ACTION ITEM: Every line below from the one with "Where would you" through the one with "- [ 必須修復的嚴重問題 ] (53, 769)" should be retyped exactly, both ends included; no other lines and no pictures.

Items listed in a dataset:

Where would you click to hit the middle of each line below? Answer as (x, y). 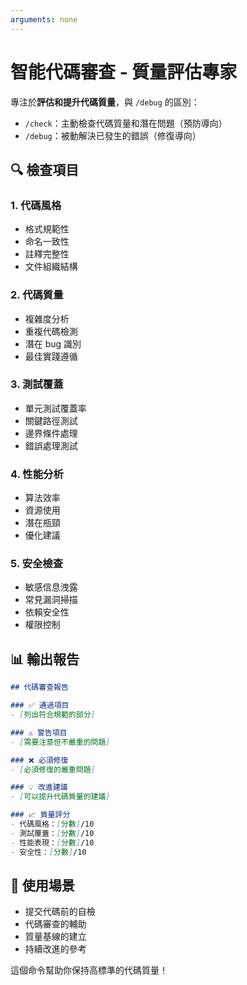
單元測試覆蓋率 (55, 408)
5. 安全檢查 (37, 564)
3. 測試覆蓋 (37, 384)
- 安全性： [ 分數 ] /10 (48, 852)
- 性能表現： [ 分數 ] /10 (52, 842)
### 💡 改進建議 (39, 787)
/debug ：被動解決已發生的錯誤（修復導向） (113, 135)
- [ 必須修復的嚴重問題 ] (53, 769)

* * *

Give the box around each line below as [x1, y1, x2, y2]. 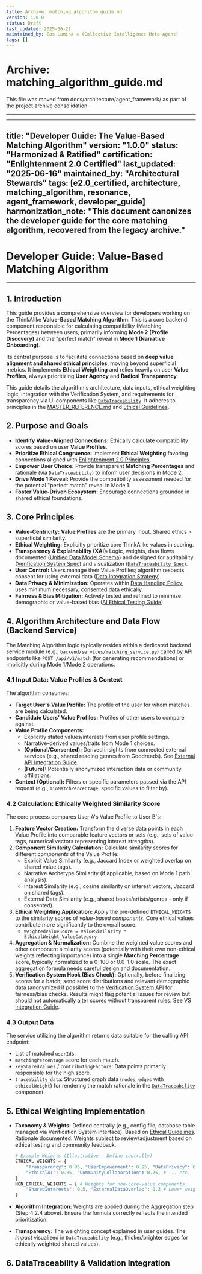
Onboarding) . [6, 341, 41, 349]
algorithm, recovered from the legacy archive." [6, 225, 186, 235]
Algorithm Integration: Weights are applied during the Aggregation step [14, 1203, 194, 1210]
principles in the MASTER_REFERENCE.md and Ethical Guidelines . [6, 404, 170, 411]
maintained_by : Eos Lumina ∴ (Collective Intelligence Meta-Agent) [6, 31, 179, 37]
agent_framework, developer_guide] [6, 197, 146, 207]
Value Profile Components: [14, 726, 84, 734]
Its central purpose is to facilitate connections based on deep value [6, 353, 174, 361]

EXERCISE RESPONSE:
Where would you click to hit the middle of each line below? Answer as (x, y). 
單元測試覆蓋率 (55, 408)
5. 安全檢查 (37, 564)
3. 測試覆蓋 (37, 384)
- 安全性： [ 分數 ] /10 (48, 852)
- 性能表現： [ 分數 ] /10 (52, 842)
### 💡 改進建議 (39, 787)
/debug ：被動解決已發生的錯誤（修復導向） (113, 135)
- [ 必須修復的嚴重問題 ] (53, 769)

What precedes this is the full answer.